# SGMCMC design
_Reponse to [Remi's design document](https://hackmd.io/XFJQb_PHQ5Gi7i8Ar4oCMw?view)_
## About the kernel’s user-facing API
`state, info = sgld(rng_key, state, batch)`
I really think that the default API should do minibatching automatically. It should of course also be possible to define your own minibatches (if your data doesn’t fit in memory), but I think the default should be to not worry about that.
The reason is that I think most of the time these algorithms will be used when data fits in memory, so the default API should be aimed at that. Specifically, I think a main use-case is academics using sgmcmc algorithms in their papers, which almost always use datasets that fit in memory.
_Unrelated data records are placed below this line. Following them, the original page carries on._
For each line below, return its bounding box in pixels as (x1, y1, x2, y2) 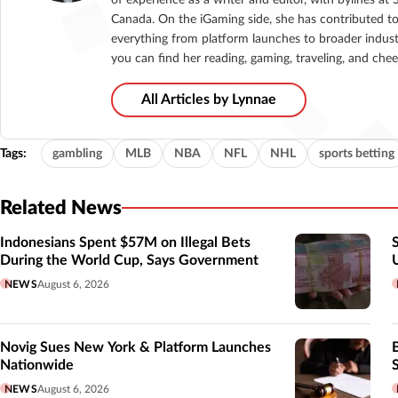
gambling (52, 147, 102, 160)
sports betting (319, 147, 394, 160)
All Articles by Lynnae (141, 92, 276, 107)
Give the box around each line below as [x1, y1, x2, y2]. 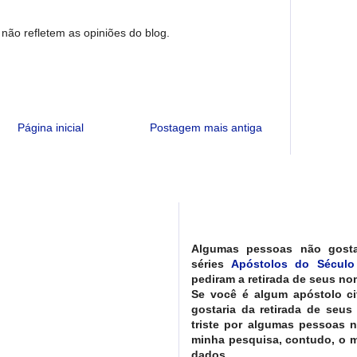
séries [191, 257, 231, 271]
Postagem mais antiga [150, 121, 262, 135]
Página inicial [18, 121, 84, 135]
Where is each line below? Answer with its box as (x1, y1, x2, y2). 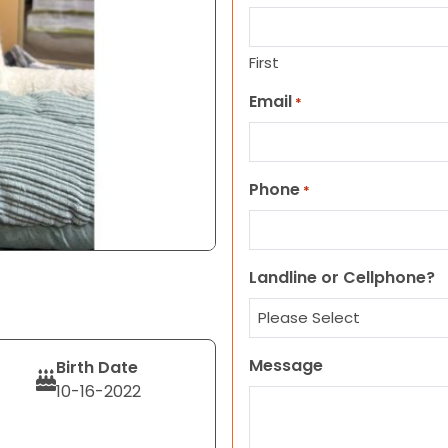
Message (249, 354, 323, 377)
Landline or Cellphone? (249, 266, 435, 289)
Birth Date (55, 356, 138, 379)
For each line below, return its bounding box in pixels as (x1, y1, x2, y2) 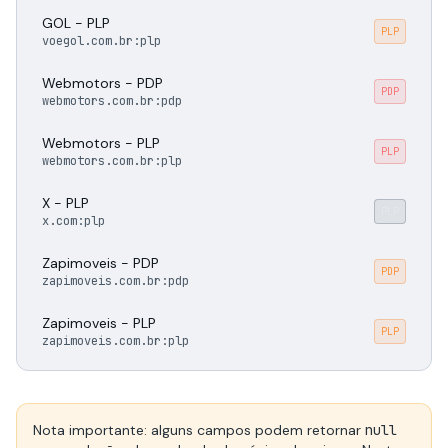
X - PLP (42, 194, 89, 212)
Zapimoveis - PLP (42, 314, 156, 332)
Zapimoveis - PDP (42, 254, 159, 272)
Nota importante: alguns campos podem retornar (33, 421, 365, 439)
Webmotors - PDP (42, 74, 163, 92)
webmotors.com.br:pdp (42, 93, 182, 109)
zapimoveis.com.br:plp (42, 333, 189, 349)
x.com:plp (42, 213, 105, 229)

Examples (these are probably some of the only current uses of the libary tbh..):
- I’ve used sgmcmcjax in my [recent paper](https://arxiv.org/abs/2105.13059) (that’s why I wrote the library!) everything fits in memory
- Kevin Murphy in his [pyprobml repo](https://github.com/probml/pyprobml/blob/5beb9b63ea26c72c88ad49ee4963ca62e9118e1b/scripts/subspace_demo.py#L148):
- [CNN example](https://colab.research.google.com/github/probml/probml-notebooks/blob/main/notebooks/sg_mcmc_jax.ipynb#scrollTo=9hchex74Qwf9): using minibatches is still really useful even if data fits in memory
In sgmcmcjax if you want to define your own mini batches you have to use `diffusions.py`, and if you want batching done for you use use `kernels.py`.
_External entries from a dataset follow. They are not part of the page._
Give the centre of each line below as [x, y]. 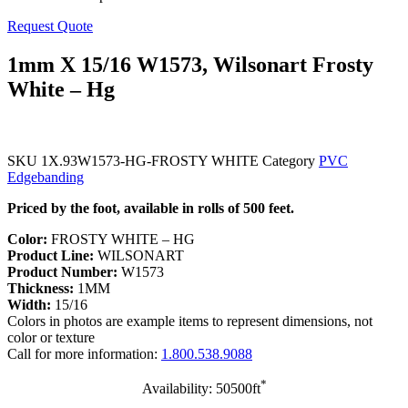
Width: [29, 304]
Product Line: [51, 255]
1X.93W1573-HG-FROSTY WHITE [152, 160]
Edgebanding [46, 177]
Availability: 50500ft [201, 388]
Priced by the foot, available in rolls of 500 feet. [151, 208]
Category [289, 160]
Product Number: [62, 271]
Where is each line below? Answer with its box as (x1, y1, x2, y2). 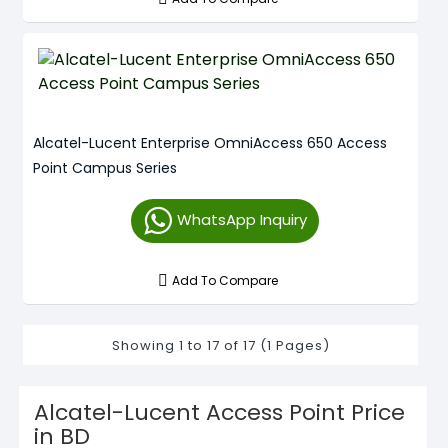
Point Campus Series (33, 158, 177, 178)
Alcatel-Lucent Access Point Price (34, 397, 405, 428)
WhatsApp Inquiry (176, 209, 307, 230)
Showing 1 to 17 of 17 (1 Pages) (111, 336, 330, 355)
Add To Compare (172, 272, 279, 289)
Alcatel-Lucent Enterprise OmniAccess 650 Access (33, 133, 387, 153)
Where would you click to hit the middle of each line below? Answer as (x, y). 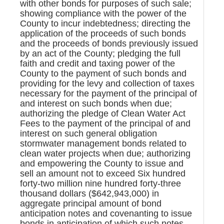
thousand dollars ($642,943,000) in (89, 193)
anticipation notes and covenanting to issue (106, 213)
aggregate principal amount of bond (91, 203)
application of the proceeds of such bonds (103, 33)
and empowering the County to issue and (102, 163)
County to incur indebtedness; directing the (105, 23)
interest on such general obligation (88, 133)
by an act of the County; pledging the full (100, 53)
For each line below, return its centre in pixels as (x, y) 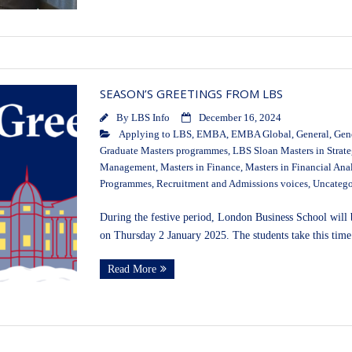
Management (127, 168)
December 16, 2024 (240, 118)
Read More (132, 269)
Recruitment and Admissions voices (232, 184)
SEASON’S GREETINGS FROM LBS (191, 94)
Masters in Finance (200, 168)
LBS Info (150, 118)
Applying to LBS (155, 135)
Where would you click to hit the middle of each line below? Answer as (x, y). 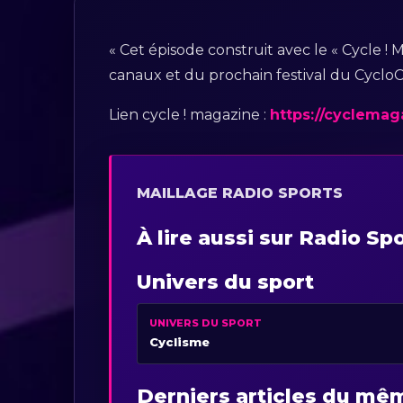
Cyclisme (180, 341)
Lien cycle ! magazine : (190, 114)
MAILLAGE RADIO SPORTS (240, 193)
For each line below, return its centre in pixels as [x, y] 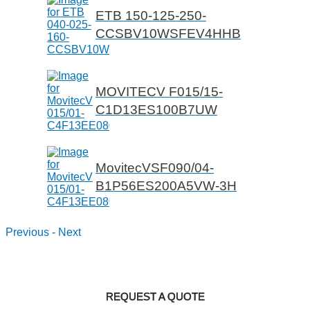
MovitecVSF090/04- [155, 168]
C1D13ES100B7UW [156, 110]
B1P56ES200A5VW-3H [166, 186]
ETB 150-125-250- [151, 16]
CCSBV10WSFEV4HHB [168, 34]
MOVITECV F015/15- [159, 92]
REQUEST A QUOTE [155, 297]
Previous [27, 232]

But following if the design you suggested, an option could be to add another layer on top of the kernel you wrote:
1. The main update function would be`_ = sgld.update(rng_key, state)` which does minibatching for you
2. If you need to define your own mini batches you use the alternative update function: `_ = sgld.update_with_minibatch(rng_key, state, batch)`.
The `update()` function would simply build on `update_with_minibatch`:
```python
def update(rng_key, state):
rng_key, subkey = random.split(rng_key)
batch = get_minibatch(subkey) # this would already have access to the dataset through closures
return update_with_minibatch(rng_key, state, batch)
```
But then you would need to pass in the dataset when you build the kernel:
`sgld = blackjax.sgld(grad_estimator_fn, schedule_fn, data, batch_size)`
And if your data doesn't fit in memory, maybe pass in `data=None, batch_size=None` ?
Thoughts on this?
## Gradient factory:
Would you not prefer to have the gradient factory within the kernel factory? In `sgld = blackjax.sgld(grad_estimator_fn, schedule_fn)`.
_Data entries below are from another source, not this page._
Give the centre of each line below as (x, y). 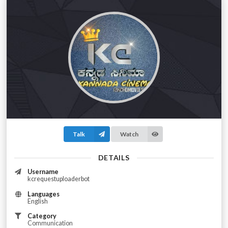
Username (43, 172)
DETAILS (114, 158)
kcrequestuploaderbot (58, 179)
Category (42, 216)
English (37, 201)
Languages (43, 194)
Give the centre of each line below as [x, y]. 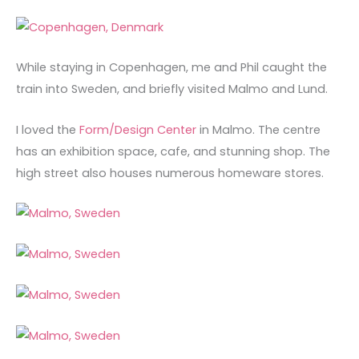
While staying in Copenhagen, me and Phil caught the [171, 68]
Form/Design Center [138, 129]
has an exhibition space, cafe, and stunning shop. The [173, 151]
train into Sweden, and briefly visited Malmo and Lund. [172, 89]
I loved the [48, 129]
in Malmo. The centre [258, 129]
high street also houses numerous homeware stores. [170, 173]
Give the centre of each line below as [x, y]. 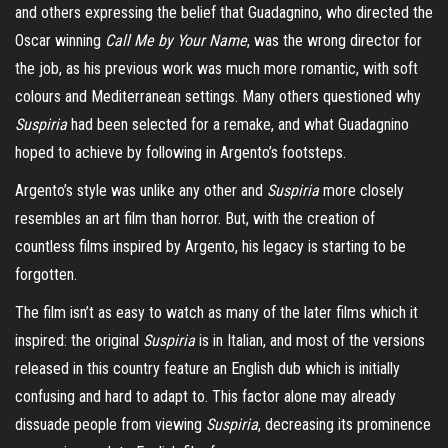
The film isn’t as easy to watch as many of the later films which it [216, 312]
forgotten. [46, 274]
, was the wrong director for [334, 40]
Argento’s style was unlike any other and [141, 190]
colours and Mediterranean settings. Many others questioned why [218, 96]
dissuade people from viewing [110, 424]
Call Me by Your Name [176, 40]
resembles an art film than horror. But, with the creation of [195, 218]
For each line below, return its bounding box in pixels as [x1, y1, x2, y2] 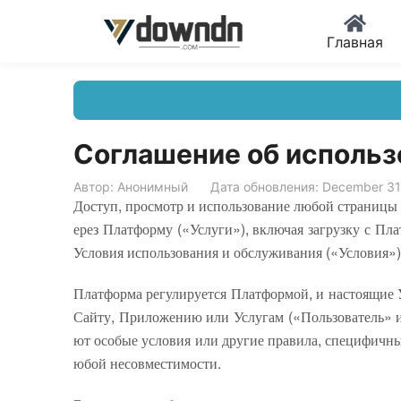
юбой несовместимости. [73, 353, 221, 373]
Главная [327, 32, 383, 51]
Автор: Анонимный [73, 179, 188, 194]
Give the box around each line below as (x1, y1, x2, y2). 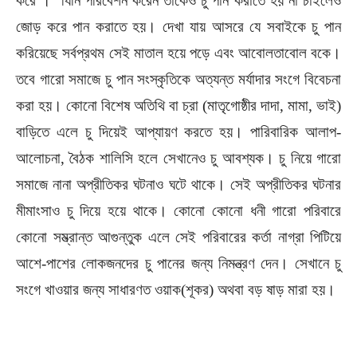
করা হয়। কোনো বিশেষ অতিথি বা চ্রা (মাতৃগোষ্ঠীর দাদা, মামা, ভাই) (16, 97, 341, 114)
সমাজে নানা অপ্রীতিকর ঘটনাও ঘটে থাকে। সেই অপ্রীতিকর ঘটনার (16, 176, 341, 193)
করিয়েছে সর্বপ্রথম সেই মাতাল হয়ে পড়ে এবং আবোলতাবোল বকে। (16, 45, 341, 61)
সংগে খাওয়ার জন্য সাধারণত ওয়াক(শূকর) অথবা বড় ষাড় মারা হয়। (16, 281, 335, 298)
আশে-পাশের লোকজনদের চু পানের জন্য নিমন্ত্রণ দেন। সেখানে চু (16, 255, 341, 272)
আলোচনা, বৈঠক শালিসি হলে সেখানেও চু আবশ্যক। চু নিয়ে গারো (16, 150, 341, 167)
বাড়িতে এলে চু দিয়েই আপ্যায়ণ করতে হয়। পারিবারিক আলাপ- (16, 124, 341, 140)
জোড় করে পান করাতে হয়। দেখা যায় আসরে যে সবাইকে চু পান (16, 18, 341, 35)
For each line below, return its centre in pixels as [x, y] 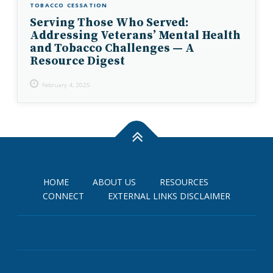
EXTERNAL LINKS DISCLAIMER [169, 196]
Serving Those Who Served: [109, 23]
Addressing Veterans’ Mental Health [135, 36]
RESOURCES [184, 182]
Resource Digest [77, 61]
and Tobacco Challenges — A [112, 48]
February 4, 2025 [66, 85]
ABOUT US [114, 182]

In sgmcmcjax you build the kernel with a single ` build_sgld_kernel(dt, loglikelihood, logprior, data, batch_size)`. So here it would be: ``sgld = blackjax.sgld(loglikelihood, logprior, schedule_fn, data, batch_size)`
But then maybe it's better to separate these. For example if we do my suggestion above (doing minibatching by default), it would be better to pass in `grad_estimator_fn`; this would work for both cases of data fitting / not fitting in memory.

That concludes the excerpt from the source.